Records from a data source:
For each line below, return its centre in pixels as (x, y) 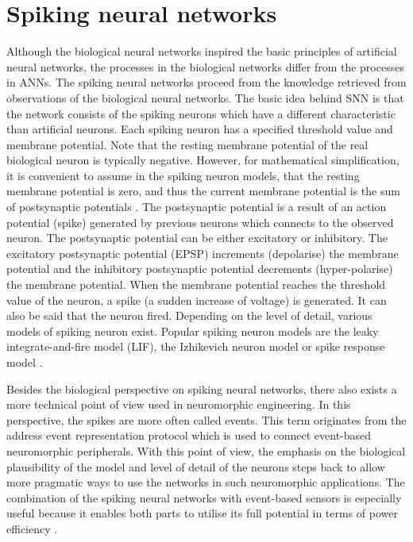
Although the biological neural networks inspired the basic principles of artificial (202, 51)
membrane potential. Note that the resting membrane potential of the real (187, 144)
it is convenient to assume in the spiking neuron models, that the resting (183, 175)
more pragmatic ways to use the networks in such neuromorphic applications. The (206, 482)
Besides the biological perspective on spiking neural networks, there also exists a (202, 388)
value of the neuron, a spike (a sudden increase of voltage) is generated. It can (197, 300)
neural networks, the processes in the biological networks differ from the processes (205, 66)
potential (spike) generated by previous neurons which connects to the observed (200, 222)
...
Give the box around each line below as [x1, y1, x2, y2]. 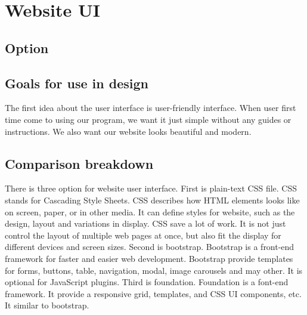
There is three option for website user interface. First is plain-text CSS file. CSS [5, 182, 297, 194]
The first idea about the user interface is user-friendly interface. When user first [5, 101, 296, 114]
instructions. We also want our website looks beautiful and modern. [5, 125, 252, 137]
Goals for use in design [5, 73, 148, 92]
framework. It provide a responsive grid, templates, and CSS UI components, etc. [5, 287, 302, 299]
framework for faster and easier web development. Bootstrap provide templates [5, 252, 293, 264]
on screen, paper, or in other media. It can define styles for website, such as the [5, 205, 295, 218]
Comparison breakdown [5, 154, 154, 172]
...
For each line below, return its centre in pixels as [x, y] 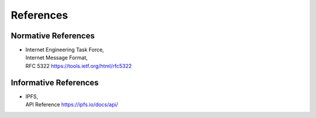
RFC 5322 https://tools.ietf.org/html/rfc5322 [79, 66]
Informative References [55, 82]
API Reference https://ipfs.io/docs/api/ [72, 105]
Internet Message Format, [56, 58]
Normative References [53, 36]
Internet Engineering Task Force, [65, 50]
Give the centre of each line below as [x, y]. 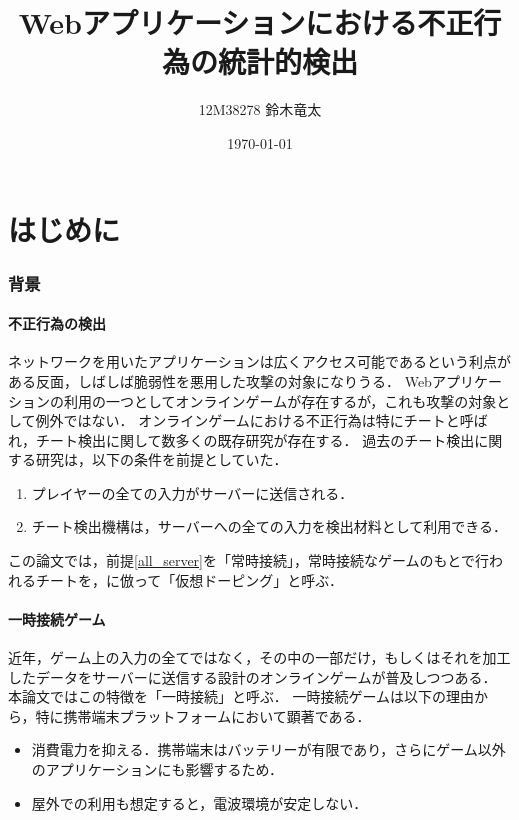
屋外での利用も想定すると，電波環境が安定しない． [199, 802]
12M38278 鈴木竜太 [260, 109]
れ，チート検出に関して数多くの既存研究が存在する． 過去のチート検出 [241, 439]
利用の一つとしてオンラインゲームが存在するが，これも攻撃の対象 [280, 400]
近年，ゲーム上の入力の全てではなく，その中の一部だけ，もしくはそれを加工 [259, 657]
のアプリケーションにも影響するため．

- Brief
Given the records above, return exactly the lines starting at the line containing "membrane potential. Note" and ending at the line containing "more pragmatic ways", including both.

- The completed task
membrane potential. Note that the resting membrane potential of the real (187, 144)
it is convenient to assume in the spiking neuron models, that the resting (183, 175)
more pragmatic ways to use the networks in such neuromorphic applications. The (206, 482)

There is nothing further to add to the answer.